Беременность могла быть и последствием изнасилования, и сознательным выбором женщины. Материнство давало некую иллюзию контроля над своей жизнью (именно самим своим выбором). Кроме того, материнство на некоторое время избавляло от одиночества, появлялась еще одна иллюзия — семейной свободной жизни. Для Хавы Волович[530] одиночество в лагере было самым мучительным фактором. «Просто до безумия, до битья головой об стенку, до смерти хотелось любви, нежности, ласки. И хотелось ребенка — существа самого родного и близкого, за которое не жаль было бы отдать жизнь. Я держалась сравнительно долго. Но так нужна, так желанна была родная рука, чтобы можно было хоть слегка на нее опереться в этом многолетнем одиночестве, угнетении и унижении, на которые человек был обречен. Таких рук было протянуто немало, из них я выбрала не самую лучшую. А результатом была ангелоподобная, с золотыми кудряшками девочка, которую я назвала Элеонорой».[531] Дочь прожила чуть больше года и, несмотря на все усилия матери, умерла в лагере. Волович не разрешили выйти за зону и похоронить свою дочь, за чей гроб она отдала пять паек хлеба.
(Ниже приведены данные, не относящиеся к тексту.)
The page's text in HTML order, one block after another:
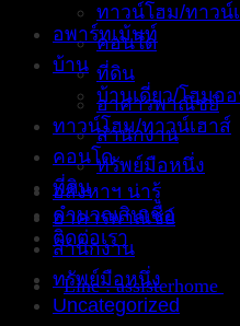
ทาวน์โฮม/ทาวน์
คอนโด
ที่ดิน
อาคารพาณิชย์
สำนักงาน
ทรัพย์มือหนึ่ง
อสังหาฯ น่ารู้
คำนวณสินเชื่อ
ติดต่อเรา
Line : assisterhome
อพาร์ทเม้นท์
บ้าน
บ้านเดี่ยว/โฮมอ
ทาวน์โฮม/ทาวน์เฮาส์
คอนโด
ที่ดิน
อาคารพาณิชย์
สำนักงาน
ทรัพย์มือหนึ่ง
Uncategorized
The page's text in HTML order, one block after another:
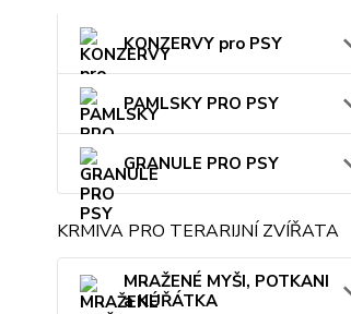
KONZERVY pro PSY
PAMLSKY PRO PSY
GRANULE PRO PSY
KRMIVA PRO TERARIJNÍ ZVÍŘATA
MRAŽENÉ MYŠI, POTKANI
a KUŘÁTKA
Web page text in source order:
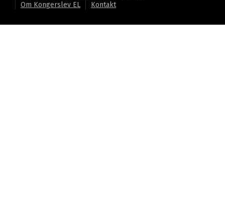
Om Kongerslev EL
Kontakt
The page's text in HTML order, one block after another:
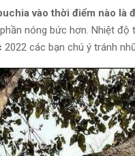
vào thời điểm nào là
nóng bức hơn. Nhiệt độ
2022 các bạn chú ý tránh
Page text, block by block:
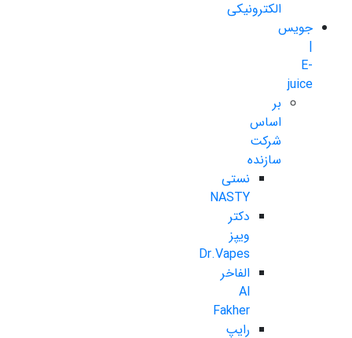
الکترونیکی
جویس
|
E-
juice
بر
اساس
شرکت
سازنده
نستی
NASTY
دکتر
ویپز
Dr.Vapes
الفاخر
Al
Fakher
رایپ
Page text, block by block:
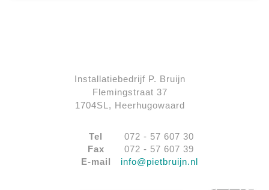
Installatiebedrijf P. Bruijn
Flemingstraat 37
1704SL, Heerhugowaard
Tel
072 - 57 607 30
Fax
072 - 57 607 39
E-mail
info@pietbruijn.nl
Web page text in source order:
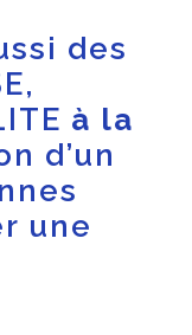
des
à la
d’un
une
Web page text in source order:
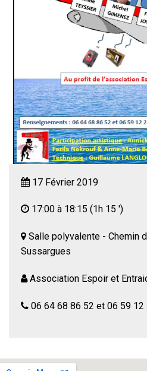
17 Février 2019
17:00 à 18:15 (1h 15 ')
Salle polyvalente - Chemin
Sussargues
Association Espoir et
06 64 68 86 52 et 06 59 12
Commentça commence ????
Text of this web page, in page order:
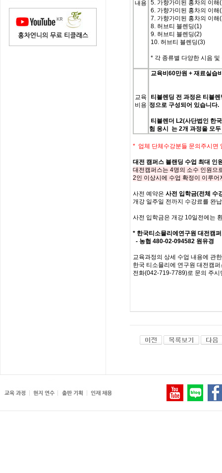
내용
5. 가향가미된 홍차의 이해
6. 가향가미된 홍차의 이해
7. 가향가미된 홍차의 이해
8. 허브티 블렌딩(1)
9. 허브티 블렌딩(2)
10. 허브티 블렌딩(3)
* 각 종류별 다양한 시음
교육
비용
교육비60만원 + 재료실습
티블렌딩 전 과정은 티블렌
정으로 구성되어 있습니다.
티블렌더 L2(사단법인 한
험 응시 는 2개 과정을 모두
* 업체 단체수강분들 문의주시면
대전 캠퍼스 블랜딩 수업 최대 인
대전캠퍼스는 4명의 소수 인원으
2인 이상시에 수업 확정이 이루
사전 예약은 사전 입학금(전체 수
개강 일주일 전까지 수강료를 완
사전 입학금은 개강 10일전에는
* 한국티소믈리에연구원 대전캠
- 농협 480-02-094582 원유경
교육과정의 상세 수업 내용에 관한
한국 티소믈리에 연구원 대전캠퍼
전화(042-719-7789)로 문의 주시
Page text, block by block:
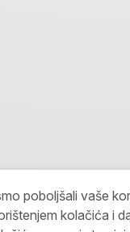
poboljšali vaše
kolačića i
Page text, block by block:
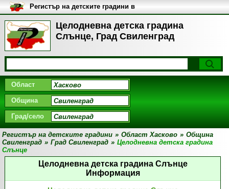
Целодневна детска градина
Слънце, Град Свиленград
Регистър на детските градини в
България
Област
Община
Град/село
Регистър на детските градини » Област Хасково » Община
Свиленград » Град Свиленград » Целодневна детска градина
Слънце
Целодневна детска градина Слънце
Информация
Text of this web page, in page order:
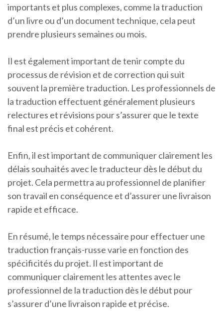
importants et plus complexes, comme la traduction
d’un livre ou d’un document technique, cela peut
prendre plusieurs semaines ou mois.
Il est également important de tenir compte du
processus de révision et de correction qui suit
souvent la première traduction. Les professionnels de
la traduction effectuent généralement plusieurs
relectures et révisions pour s’assurer que le texte
final est précis et cohérent.
Enfin, il est important de communiquer clairement les
délais souhaités avec le traducteur dès le début du
projet. Cela permettra au professionnel de planifier
son travail en conséquence et d’assurer une livraison
rapide et efficace.
En résumé, le temps nécessaire pour effectuer une
traduction français-russe varie en fonction des
spécificités du projet. Il est important de
communiquer clairement les attentes avec le
professionnel de la traduction dès le début pour
s’assurer d’une livraison rapide et précise.
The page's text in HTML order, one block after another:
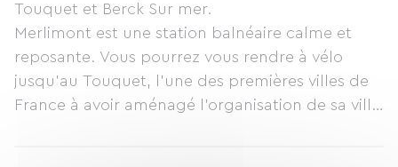
beliggenhed. Du kan slentre gennem klitterne
på vores lange, brede strand på Opalkysten!
Denne lille landsby er enkel og let tilgængelig.
Du finder små butikker (supermarked, posthus,
apotek) 2 km væk. Du vil straks kunne drage
Touquet et Berck Sur mer.
Merlimont est une station balnéaire calme et
reposante. Vous pourrez vous rendre à vélo
jusqu'au Touquet, l'une des premières villes de
France à avoir aménagé l'organisation de sa ville
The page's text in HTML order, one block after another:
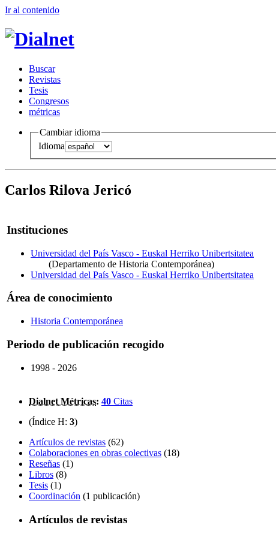
Ir al contenido
Buscar
Revistas
Tesis
Congresos
métricas
Cambiar idioma
Idioma
Carlos Rilova Jericó
Instituciones
Universidad del País Vasco - Euskal Herriko Unibertsitatea
(Departamento de Historia Contemporánea)
Universidad del País Vasco - Euskal Herriko Unibertsitatea
Área de conocimiento
Historia Contemporánea
Periodo de publicación recogido
1998 - 2026
Dialnet Métricas: 40 Citas
(Índice H: 3)
Artículos de revistas (62)
Colaboraciones en obras colectivas (18)
Reseñas (1)
Libros (8)
Tesis (1)
Coordinación (1 publicación)
Artículos de revistas
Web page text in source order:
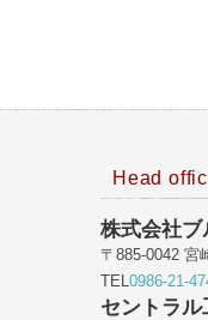
Head
株式会社ブ
〒885-0042 宮
TEL 0986-21-
セントラル
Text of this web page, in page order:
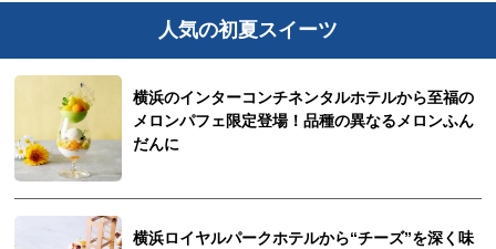
人気の初夏スイーツ
横浜のインターコンチネンタルホテルから至福の
メロンパフェ限定登場！品種の異なるメロンふん
だんに
横浜ロイヤルパークホテルから“チーズ”を深く味
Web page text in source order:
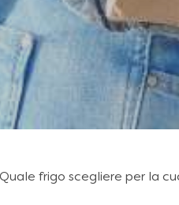
Quale frigo scegliere per la
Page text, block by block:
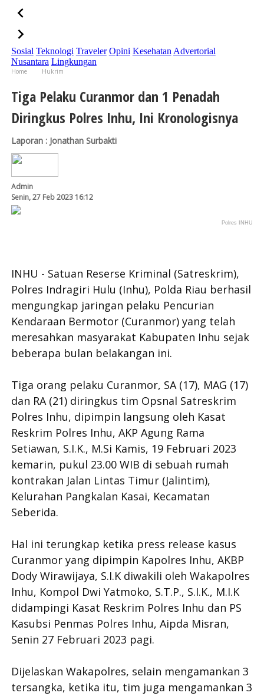
Sosial Teknologi Traveler Opini Kesehatan Advertorial
Nusantara Lingkungan
Home
Hukrim
Tiga Pelaku Curanmor dan 1 Penadah
Diringkus Polres Inhu, Ini Kronologisnya
Laporan : Jonathan Surbakti
Admin
Senin, 27 Feb 2023 16:12
Polres INHU
INHU - Satuan Reserse Kriminal (Satreskrim),
Polres Indragiri Hulu (Inhu), Polda Riau berhasil
mengungkap jaringan pelaku Pencurian
Kendaraan Bermotor (Curanmor) yang telah
meresahkan masyarakat Kabupaten Inhu sejak
beberapa bulan belakangan ini.
Tiga orang pelaku Curanmor, SA (17), MAG (17)
dan RA (21) diringkus tim Opsnal Satreskrim
Polres Inhu, dipimpin langsung oleh Kasat
Reskrim Polres Inhu, AKP Agung Rama
Setiawan, S.I.K., M.Si Kamis, 19 Februari 2023
kemarin, pukul 23.00 WIB di sebuah rumah
kontrakan Jalan Lintas Timur (Jalintim),
Kelurahan Pangkalan Kasai, Kecamatan
Seberida.
Hal ini terungkap ketika press release kasus
Curanmor yang dipimpin Kapolres Inhu, AKBP
Dody Wirawijaya, S.I.K diwakili oleh Wakapolres
Inhu, Kompol Dwi Yatmoko, S.T.P., S.I.K., M.I.K
didampingi Kasat Reskrim Polres Inhu dan PS
Kasubsi Penmas Polres Inhu, Aipda Misran,
Senin 27 Februari 2023 pagi.
Dijelaskan Wakapolres, selain mengamankan 3
tersangka, ketika itu, tim juga mengamankan 3
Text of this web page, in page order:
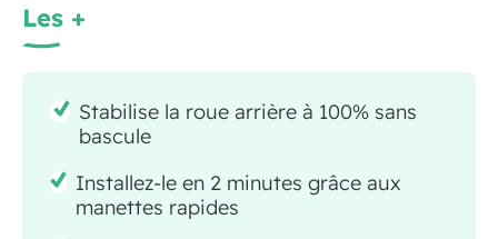
Les +
Stabilise la roue arrière à 100% sans
bascule
Installez-le en 2 minutes grâce aux
manettes rapides
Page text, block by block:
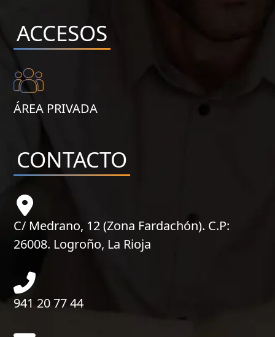
ACCESOS
ÁREA PRIVADA
CONTACTO
C/ Medrano, 12 (Zona Fardachón). C.P:
26008. Logroño, La Rioja
941 20 77 44
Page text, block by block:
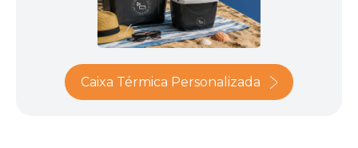
Caixa Térmica Personalizada
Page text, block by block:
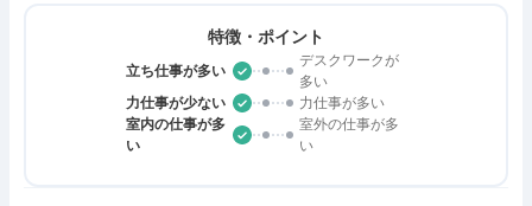
特徴・ポイント
立ち仕事が多い
デスクワークが
多い
力仕事が少ない
力仕事が多い
室内の仕事が多
い
室外の仕事が多
い
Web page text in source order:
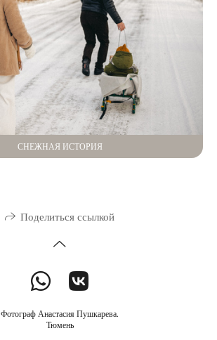
СНЕЖНАЯ ИСТОРИЯ
Поделиться ссылкой
Фотограф Анастасия Пушкарева.
Тюмень
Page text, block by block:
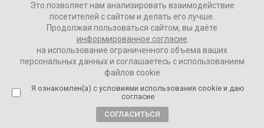
Ваши Новости
02 июля 2021
ПОДЕЛИТЬСЯ
Это позволяет нам анализировать взаимодействие
посетителей с сайтом и делать его лучше.
Продолжая пользоваться сайтом, вы даёте
информированное согласие
на использование ограниченного объема ваших
персональных данных и соглашаетесь с использованием
файлов cookie
Я ознакомлен(а) с условиями использования cookie и даю
согласие
СОГЛАСИТЬСЯ

Именно свой выбор — материнство — Хава Волович считает самым тяжелым преступлением: «Я совершила самое тяжкое преступление, единственный раз в жизни став матерью».[532] Анна Скригпшкова, побывав в подвале ЧК в 1920 г. и увидев умирающую от голода заключенную женщину с умирающим ребенком на руках, приняла сознательное решение «не быть матерью при социализме».